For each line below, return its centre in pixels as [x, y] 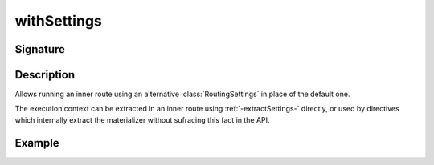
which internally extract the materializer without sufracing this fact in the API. [142, 119]
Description [45, 75]
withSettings [58, 21]
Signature [40, 49]
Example [37, 143]
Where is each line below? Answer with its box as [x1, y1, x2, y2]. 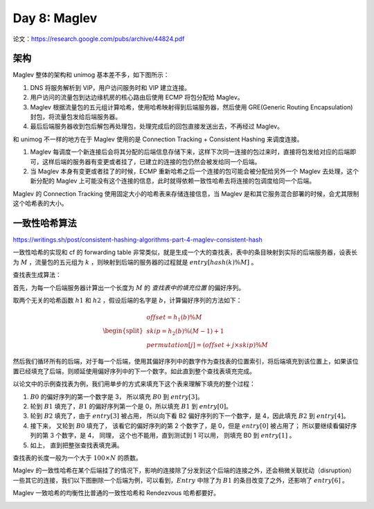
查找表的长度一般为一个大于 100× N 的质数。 [12, 454, 142, 462]
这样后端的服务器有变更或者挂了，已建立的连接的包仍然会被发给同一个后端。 [42, 157, 261, 166]
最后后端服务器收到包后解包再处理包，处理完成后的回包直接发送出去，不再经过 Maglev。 [30, 122, 284, 131]
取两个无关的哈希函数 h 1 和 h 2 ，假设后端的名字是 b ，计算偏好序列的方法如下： [12, 296, 242, 304]
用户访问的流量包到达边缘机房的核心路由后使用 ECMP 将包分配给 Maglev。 [30, 93, 244, 102]
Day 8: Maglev [12, 10, 98, 26]
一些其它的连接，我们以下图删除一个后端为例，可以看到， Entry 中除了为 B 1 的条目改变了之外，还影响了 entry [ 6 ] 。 [12, 476, 349, 484]
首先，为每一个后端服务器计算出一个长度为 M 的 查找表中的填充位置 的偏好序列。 [12, 283, 245, 292]
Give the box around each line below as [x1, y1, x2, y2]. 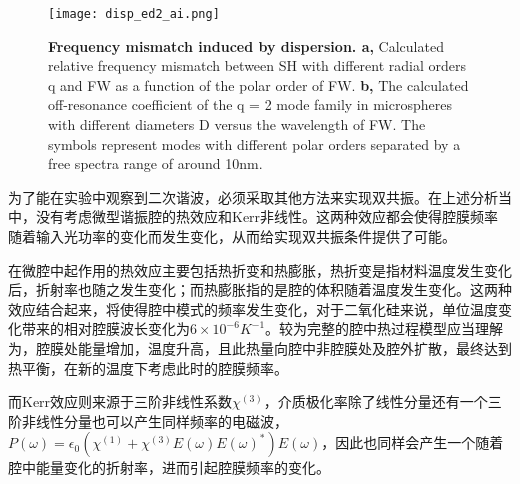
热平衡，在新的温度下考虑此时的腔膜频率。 [8, 357, 288, 378]
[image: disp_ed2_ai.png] [48, 7, 220, 21]
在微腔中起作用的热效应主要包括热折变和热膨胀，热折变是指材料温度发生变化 [8, 259, 512, 280]
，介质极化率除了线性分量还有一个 [263, 391, 488, 412]
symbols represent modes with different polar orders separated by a [48, 133, 461, 154]
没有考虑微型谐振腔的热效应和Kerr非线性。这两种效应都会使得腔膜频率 [35, 206, 499, 227]
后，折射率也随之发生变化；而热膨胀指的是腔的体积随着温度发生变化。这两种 [8, 279, 512, 300]
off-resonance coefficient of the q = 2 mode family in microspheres [48, 94, 452, 115]
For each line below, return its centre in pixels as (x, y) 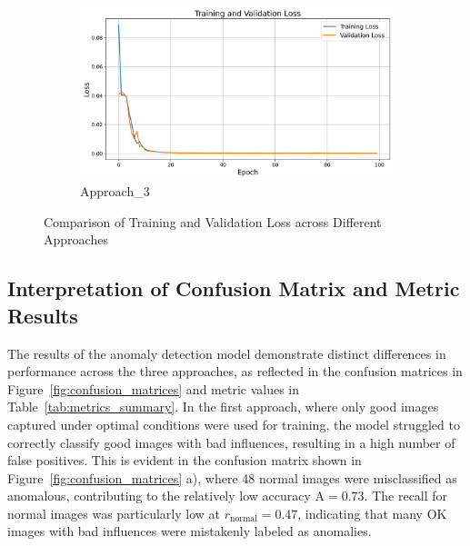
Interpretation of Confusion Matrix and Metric (234, 288)
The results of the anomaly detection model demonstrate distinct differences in (227, 353)
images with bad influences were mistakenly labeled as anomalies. (190, 531)
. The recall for (406, 496)
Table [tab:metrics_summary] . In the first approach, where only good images (223, 407)
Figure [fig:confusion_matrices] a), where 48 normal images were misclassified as (232, 477)
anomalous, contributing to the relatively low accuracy (159, 496)
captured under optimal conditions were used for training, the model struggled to (234, 424)
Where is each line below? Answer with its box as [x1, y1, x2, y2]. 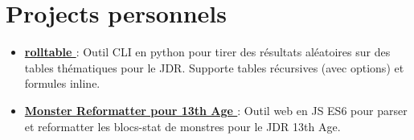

▶ PROBLEM TO SOLVE:
Word for word, restate every line of the listing, omitting the pictures.

▶ ANSWER TO THIS PROBLEM:
For each line below, return its centre in pixels as [x, y] 
which internally extract the materializer without sufracing this fact in the API. [142, 119]
Description [45, 75]
withSettings [58, 21]
Signature [40, 49]
Example [37, 143]
Where is each line below? Answer with its box as [x1, y1, x2, y2]. 
查找表的长度一般为一个大于 100× N 的质数。 [12, 454, 142, 462]
这样后端的服务器有变更或者挂了，已建立的连接的包仍然会被发给同一个后端。 [42, 157, 261, 166]
最后后端服务器收到包后解包再处理包，处理完成后的回包直接发送出去，不再经过 Maglev。 [30, 122, 284, 131]
取两个无关的哈希函数 h 1 和 h 2 ，假设后端的名字是 b ，计算偏好序列的方法如下： [12, 296, 242, 304]
用户访问的流量包到达边缘机房的核心路由后使用 ECMP 将包分配给 Maglev。 [30, 93, 244, 102]
Day 8: Maglev [12, 10, 98, 26]
一些其它的连接，我们以下图删除一个后端为例，可以看到， Entry 中除了为 B 1 的条目改变了之外，还影响了 entry [ 6 ] 。 [12, 476, 349, 484]
首先，为每一个后端服务器计算出一个长度为 M 的 查找表中的填充位置 的偏好序列。 [12, 283, 245, 292]
Give the box around each line below as [x1, y1, x2, y2]. 
热平衡，在新的温度下考虑此时的腔膜频率。 [8, 357, 288, 378]
[image: disp_ed2_ai.png] [48, 7, 220, 21]
在微腔中起作用的热效应主要包括热折变和热膨胀，热折变是指材料温度发生变化 [8, 259, 512, 280]
，介质极化率除了线性分量还有一个 [263, 391, 488, 412]
symbols represent modes with different polar orders separated by a [48, 133, 461, 154]
没有考虑微型谐振腔的热效应和Kerr非线性。这两种效应都会使得腔膜频率 [35, 206, 499, 227]
后，折射率也随之发生变化；而热膨胀指的是腔的体积随着温度发生变化。这两种 [8, 279, 512, 300]
off-resonance coefficient of the q = 2 mode family in microspheres [48, 94, 452, 115]
For each line below, return its centre in pixels as (x, y) 
Interpretation of Confusion Matrix and Metric (234, 288)
The results of the anomaly detection model demonstrate distinct differences in (227, 353)
images with bad influences were mistakenly labeled as anomalies. (190, 531)
. The recall for (406, 496)
Table [tab:metrics_summary] . In the first approach, where only good images (223, 407)
Figure [fig:confusion_matrices] a), where 48 normal images were misclassified as (232, 477)
anomalous, contributing to the relatively low accuracy (159, 496)
captured under optimal conditions were used for training, the model struggled to (234, 424)
Where is each line below? Answer with its box as [x1, y1, x2, y2]. 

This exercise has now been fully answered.